Source: hechingerreport.org

Maria-Elena Velásquez, a teacher-in-training, needed help, stat. Her fifth-grade student had jumped from his chair and was climbing onto his desk. “Sit down in your chair right now, please,” said head teacher Margaret Paulk, supervising from the back of the classroom. Her tone had the don’t-mess-with-me authority of a 25-year teaching veteran, and, even while chatting with a visiting reporter, Paulk’s gaze never left her students.

Velásquez looked embarrassed. “I’m sorry, it was my fault. I just asked him to get a pencil,” she said quietly to Paulk, unnerved by how quickly a peaceful literary lesson had unraveled into papers-flying, table-rocking chaos as she and her Seattle Teacher Residency (STR) colleagues attempted to teach 17 elementary school students, five of whom get special education support.

The day’s assignment, called Studio Day, is a four-times-a-year hands-on workshop, a sort of A-to-Z instructional think tank for lesson prep and teaching, with a heavy emphasis on group troubleshooting and feedback. Velásquez and her fellow grad students had spent the morning preparing the lesson; after lunch, their classmate Alicia Nicas taught it to the fifth-graders while the group observed and stepped in for one-on-one work with several students. At day’s end, the student teachers and their University of Washington professors would gather to deconstruct the day’s work.

STR stands out from many teacher training programs because its graduates enter the workforce with a dual teaching degree: general education or special education, plus a desirable extra certification that will better-prepare them to teach children with special needs or children who are not fluent in English. This is unusual among teacher training programs and vital for the jobs STR graduates will eventually fill in Seattle’s public schools. “Residencies build pipelines of teachers in response to very specific district needs,” said Anissa Listak, executive director of the National Center for Teacher Residencies, via email. “These are teachers that are unlike any other being produced by local providers.” (STR is one of 658 alternative teacher prep programs nationwide according to a 2013 U.S. Department of Education report.)

Many teacher preparation programs have been criticized for failing to provide enough high-quality classroom experience for teachers-in-training, but Velásquez and her 30 classmates will spend four days per week, for the duration of their 14 months in graduate school, learning and teaching alongside seasoned, carefully vetted and paid mentor teachers in Seattle Public Schools.

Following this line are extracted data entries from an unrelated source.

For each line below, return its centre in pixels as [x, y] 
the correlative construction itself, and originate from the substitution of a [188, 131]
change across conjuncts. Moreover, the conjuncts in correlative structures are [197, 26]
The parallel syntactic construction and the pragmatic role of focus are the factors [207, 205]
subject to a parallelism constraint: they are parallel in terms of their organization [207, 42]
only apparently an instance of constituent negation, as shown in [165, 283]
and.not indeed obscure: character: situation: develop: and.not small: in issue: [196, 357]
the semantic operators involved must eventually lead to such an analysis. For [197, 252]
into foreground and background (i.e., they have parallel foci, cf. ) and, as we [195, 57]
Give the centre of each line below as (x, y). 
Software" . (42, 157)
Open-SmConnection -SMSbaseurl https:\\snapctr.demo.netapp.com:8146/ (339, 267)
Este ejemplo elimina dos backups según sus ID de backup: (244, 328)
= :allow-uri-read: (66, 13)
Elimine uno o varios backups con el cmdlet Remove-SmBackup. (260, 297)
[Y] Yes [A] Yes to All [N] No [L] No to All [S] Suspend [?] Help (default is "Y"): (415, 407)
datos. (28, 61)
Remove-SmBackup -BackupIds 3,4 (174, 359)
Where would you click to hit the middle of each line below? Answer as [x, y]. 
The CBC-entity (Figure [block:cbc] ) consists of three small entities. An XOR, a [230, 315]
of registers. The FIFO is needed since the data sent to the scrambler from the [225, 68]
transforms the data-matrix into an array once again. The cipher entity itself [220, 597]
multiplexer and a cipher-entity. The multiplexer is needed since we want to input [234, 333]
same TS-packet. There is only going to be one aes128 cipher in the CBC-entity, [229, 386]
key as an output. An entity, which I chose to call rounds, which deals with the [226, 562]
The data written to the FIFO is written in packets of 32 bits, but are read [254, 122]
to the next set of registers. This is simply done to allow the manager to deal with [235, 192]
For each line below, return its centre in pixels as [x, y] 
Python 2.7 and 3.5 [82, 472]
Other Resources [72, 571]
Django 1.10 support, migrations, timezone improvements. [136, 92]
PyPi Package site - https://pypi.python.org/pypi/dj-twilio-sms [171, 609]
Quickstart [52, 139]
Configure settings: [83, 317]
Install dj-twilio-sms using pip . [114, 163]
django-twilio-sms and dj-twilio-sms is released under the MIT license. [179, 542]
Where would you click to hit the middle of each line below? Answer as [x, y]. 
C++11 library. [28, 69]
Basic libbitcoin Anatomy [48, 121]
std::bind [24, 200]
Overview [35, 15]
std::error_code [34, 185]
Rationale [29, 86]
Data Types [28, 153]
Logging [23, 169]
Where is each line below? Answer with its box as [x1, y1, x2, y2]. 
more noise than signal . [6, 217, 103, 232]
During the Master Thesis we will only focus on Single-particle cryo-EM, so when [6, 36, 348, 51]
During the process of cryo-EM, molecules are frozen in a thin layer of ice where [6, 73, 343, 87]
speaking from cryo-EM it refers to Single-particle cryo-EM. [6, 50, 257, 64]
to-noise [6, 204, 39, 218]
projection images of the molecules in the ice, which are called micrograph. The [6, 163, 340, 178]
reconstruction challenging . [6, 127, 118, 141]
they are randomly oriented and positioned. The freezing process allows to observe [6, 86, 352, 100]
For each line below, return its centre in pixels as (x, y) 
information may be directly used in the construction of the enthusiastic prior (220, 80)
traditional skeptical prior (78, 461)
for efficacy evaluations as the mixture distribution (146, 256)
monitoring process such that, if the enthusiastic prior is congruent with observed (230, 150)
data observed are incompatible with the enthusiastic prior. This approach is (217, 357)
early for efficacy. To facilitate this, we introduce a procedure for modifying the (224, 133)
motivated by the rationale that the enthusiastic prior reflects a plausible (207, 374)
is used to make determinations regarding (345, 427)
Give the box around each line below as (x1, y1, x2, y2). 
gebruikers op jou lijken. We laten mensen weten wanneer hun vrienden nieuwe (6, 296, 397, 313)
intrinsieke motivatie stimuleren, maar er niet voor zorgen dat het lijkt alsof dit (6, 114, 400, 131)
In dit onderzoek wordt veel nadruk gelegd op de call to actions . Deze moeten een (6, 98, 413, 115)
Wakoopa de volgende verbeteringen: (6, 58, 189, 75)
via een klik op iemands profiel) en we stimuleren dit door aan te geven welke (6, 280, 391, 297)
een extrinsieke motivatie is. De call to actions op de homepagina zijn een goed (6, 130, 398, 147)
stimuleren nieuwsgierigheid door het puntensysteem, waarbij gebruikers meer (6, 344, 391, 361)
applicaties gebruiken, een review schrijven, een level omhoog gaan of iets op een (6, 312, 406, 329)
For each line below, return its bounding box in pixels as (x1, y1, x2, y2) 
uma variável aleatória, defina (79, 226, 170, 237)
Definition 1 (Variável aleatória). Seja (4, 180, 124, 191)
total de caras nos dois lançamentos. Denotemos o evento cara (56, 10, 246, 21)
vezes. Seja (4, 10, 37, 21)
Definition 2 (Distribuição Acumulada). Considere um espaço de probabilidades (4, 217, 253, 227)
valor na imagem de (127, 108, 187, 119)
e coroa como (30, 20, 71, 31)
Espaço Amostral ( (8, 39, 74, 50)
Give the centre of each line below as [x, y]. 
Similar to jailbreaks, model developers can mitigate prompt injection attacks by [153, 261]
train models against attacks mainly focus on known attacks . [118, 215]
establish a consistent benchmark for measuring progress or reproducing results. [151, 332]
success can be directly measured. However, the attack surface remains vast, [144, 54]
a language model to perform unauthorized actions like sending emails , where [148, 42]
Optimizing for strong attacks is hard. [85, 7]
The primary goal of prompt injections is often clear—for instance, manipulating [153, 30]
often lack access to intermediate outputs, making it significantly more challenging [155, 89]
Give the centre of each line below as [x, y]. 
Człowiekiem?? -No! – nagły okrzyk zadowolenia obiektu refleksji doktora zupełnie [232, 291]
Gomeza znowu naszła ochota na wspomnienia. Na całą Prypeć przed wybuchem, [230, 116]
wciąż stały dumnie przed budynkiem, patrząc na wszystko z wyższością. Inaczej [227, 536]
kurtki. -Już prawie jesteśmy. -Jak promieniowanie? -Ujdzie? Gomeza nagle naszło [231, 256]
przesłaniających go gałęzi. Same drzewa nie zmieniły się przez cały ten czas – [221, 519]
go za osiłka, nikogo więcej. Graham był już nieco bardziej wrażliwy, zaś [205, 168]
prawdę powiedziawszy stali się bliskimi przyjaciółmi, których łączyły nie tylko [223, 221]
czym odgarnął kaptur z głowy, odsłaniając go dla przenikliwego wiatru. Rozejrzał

While many first-year teachers report feeling under-prepared and ineffective, Velásquez is part of a cohort of 76 STR graduates and residents with a reputation for high-level performance right out of the blocks. To keep teachers at their jobs longer, STR asks that each of its graduates make a five-year commitment to a high-poverty Seattle school; with their dual degrees, Velásquez and her classmates will make a dent in Washington’s severe teacher shortage. As a woman of color, she will help fulfill the residency’s mandate to recruit and supply a racially diverse pool of new teachers.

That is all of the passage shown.